▶ _REQUIRED WORK_
Reproduce the lines from the one holding "tudo. A agressividade" to the end of the entries. Include both ends and change nothing.

▶ _MATERIAL SHOWN_
....

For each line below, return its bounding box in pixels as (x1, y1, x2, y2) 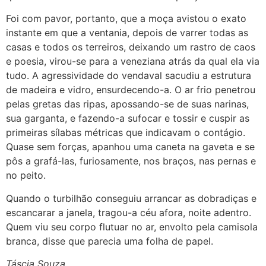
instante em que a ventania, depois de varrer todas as (6, 27, 248, 39)
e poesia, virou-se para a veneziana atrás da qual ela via (6, 55, 259, 68)
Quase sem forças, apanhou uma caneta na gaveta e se (6, 141, 255, 153)
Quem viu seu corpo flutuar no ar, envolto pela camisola (6, 220, 258, 233)
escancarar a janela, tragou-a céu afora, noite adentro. (6, 206, 251, 218)
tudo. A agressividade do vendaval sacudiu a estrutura (6, 69, 251, 82)
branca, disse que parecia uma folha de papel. (6, 235, 213, 247)
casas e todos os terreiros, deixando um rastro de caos (6, 41, 255, 53)

....

▶ _WRITTEN SOLUTION_
tudo. A agressividade do vendaval sacudiu a estrutura (6, 69, 251, 82)
branca, disse que parecia uma folha de papel. (6, 235, 213, 247)
casas e todos os terreiros, deixando um rastro de caos (6, 41, 255, 53)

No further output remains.